I Would Have Lost Heart Unless I had Believed. #hope #believed #despair

“I would have despaired unless I had believed that I would see the goodness of the LORD in the land of the living. Wait for the LORD; be strong and let your heart take courage;”

Psalm 27:13-14 nasb

 

I sat down to finish writing something entirely different, but my fingers wouldn’t type.

So, I walked away.

I find myself in a familiar place today –

Afraid.

Too anxious to sit.
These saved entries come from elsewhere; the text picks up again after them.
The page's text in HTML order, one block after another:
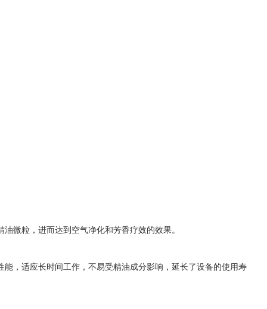
粒，进而达到空气净化和芳香疗效的效果。
，适应长时间工作，不易受精油成分影响，延长了设备的使用寿
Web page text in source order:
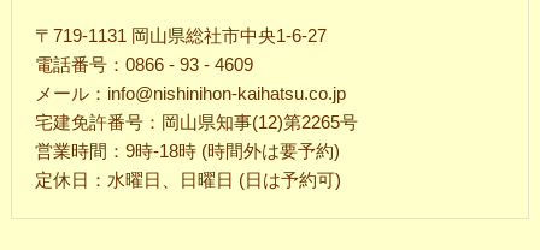
〒719-1131 岡山県総社市中央1-6-27
電話番号：0866 - 93 - 4609
メール：info@nishinihon-kaihatsu.co.jp
宅建免許番号：岡山県知事(12)第2265号
営業時間：9時-18時 (時間外は要予約)
定休日：水曜日、日曜日 (日は予約可)
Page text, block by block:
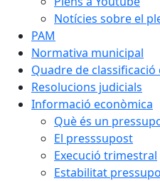
Notícies sobre el
PAM
Normativa municipal
Quadre de
Resolucions judicials
Informació econòmica
Què és un
El presssupost
Execució trimestral
Estabilitat
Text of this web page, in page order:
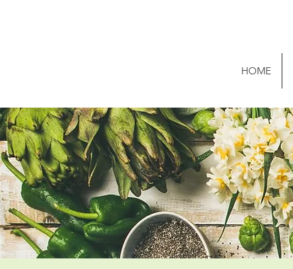
HOME
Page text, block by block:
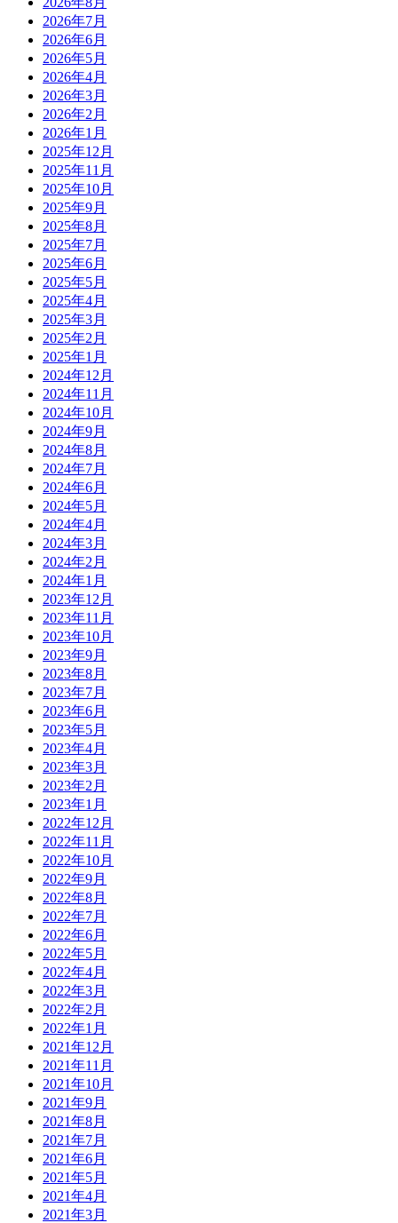
2026年7月
2026年6月
2026年5月
2026年4月
2026年3月
2026年2月
2026年1月
2025年12月
2025年11月
2025年10月
2025年9月
2025年8月
2025年7月
2025年6月
2025年5月
2025年4月
2025年3月
2025年2月
2025年1月
2024年12月
2024年11月
2024年10月
2024年9月
2024年8月
2024年7月
2024年6月
2024年5月
2024年4月
2024年3月
2024年2月
2024年1月
2023年12月
2023年11月
2023年10月
2023年9月
2023年8月
2023年7月
2023年6月
2023年5月
2023年4月
2023年3月
2023年2月
2023年1月
2022年12月
2022年11月
2022年10月
2022年9月
2022年8月
2022年7月
2022年6月
2022年5月
2022年4月
2022年3月
2022年2月
2022年1月
2021年12月
2021年11月
2021年10月
2021年9月
2021年8月
2021年7月
2021年6月
2021年5月
2021年4月
2021年3月
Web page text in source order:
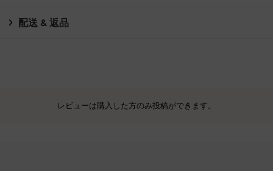
配送 & 返品
レビューは購入した方のみ投稿ができます。

Too scrambled to articulate sentences and think up pretty words.

I’m not myself – or rather, a previous form of myself.

I don’t like her very much and I struggle to give her grace when she shows up.

I Would Have Lost Heart Unless I had Believed. #hope #believed #despair

I Would Have Lost Heart Unless I had Believed…

I’m battling a cold and tiredness seems to engulf me today.

My youngest is home sick, he woke up at three a.m. with a high fever and cough. After giving him medicine and a cool towel we sat together and watched some of the Olympics. My little guy drifted off sometime after four and I sat alone in the dark thinking.

I know better than to go deep when the night is heavy around me…

Whispers from the past pull me down

Lying in bed next to my sweet, sleeping cherub, I wander to a place years ago in the midst of postpartum depression, when my older son was sick. Back to a time when life seemed unbearable because I was having severe anxiety and obsessive, intrusive thoughts.

I was physically present but not so much emotionally and mentally, which left my memories blurred.

My boys are no longer little. Two of them are teenagers now and my tiniest—as my husband and I call him—turns nine next month. Didn’t I just bring him home from the hospital?

The nagging voice in my mind whispers – Time is short... I shift uncomfortably in my bed because I am all too aware that I can never get those days back.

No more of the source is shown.